Immediate past US President, Donald Trump, has said the US should prioritise funding for school security over aid to Ukraine, days after a Texas school shooting which killed pupils.
Mr. Trump, speaking at a pro-gun conference, said the US can send billions to Ukraine, but“we should be able to do whatever it takes to keep our children safe at home.” The conference of the National Rifle Association (NRA), is the largest US gun group, and takes place in Houston, US.
Mr. Trump’s comment came after a mass shooting by a teenager in Uvalde (a city and the county seat of Uvalde County, Texas, United States).
In his speech, he pointed out that “We spent trillions in Iraq and Afghanistan, and got nothing for it”, drawing loud applause, adding that “Before we nation-build the rest of the world, we should be building safe schools for our own children in our own nation”.

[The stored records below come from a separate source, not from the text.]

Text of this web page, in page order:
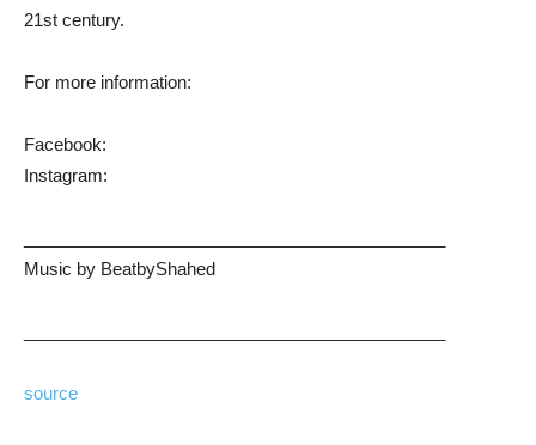
21st century.
For more information:
Facebook:
Instagram:
Music by BeatbyShahed
source
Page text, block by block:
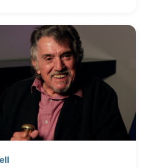
to purchase and run his own
his store Maxwell’s House of
between the two stores.
shared his ideas with
by presenting several NAMM
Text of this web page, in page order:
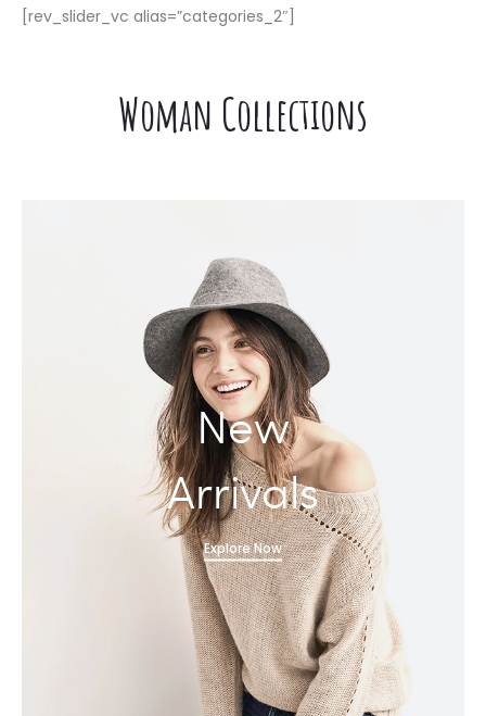
[rev_slider_vc alias=”categories_2″]
Woman Collections
New
Arrivals
Explore Now
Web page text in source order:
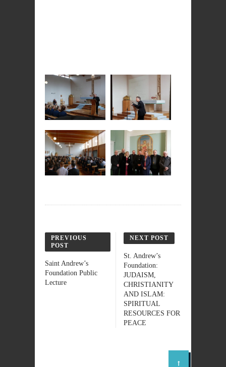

A Recent Spending by the US
Earlier this month (May 2022), the US Congress overwhelmingly voted to send close to $40bn (£31bn) in military aid to Ukraine. In total, US lawmakers have sent about $54bn to Ukraine since Russia’s invasion on Ukraine on Thursday, February 24, 2022.
In Mr. Trump’s speech, he also rejected calls for tightened gun controls, saying decent Americans should not be allowed firearms to defend themselves against “evil”. Instead, he proposed a “top-to-bottom overhaul” of school safety, with fortified single points of entry including metal detectors and at least, one armed police officer in every campus. To point fingers, he accused Democrats of stonewalling such security measures.
The former Republican President began his speech by reading out the names of the Uvalde shooting victims, with each marked by a bell toll.
A Time to Draw Back
The annual conference of the NRA, which boasts five million members, is taking place 280 miles (450 km) from Uvalde, the venue of the worst school shooting in the US in a decade.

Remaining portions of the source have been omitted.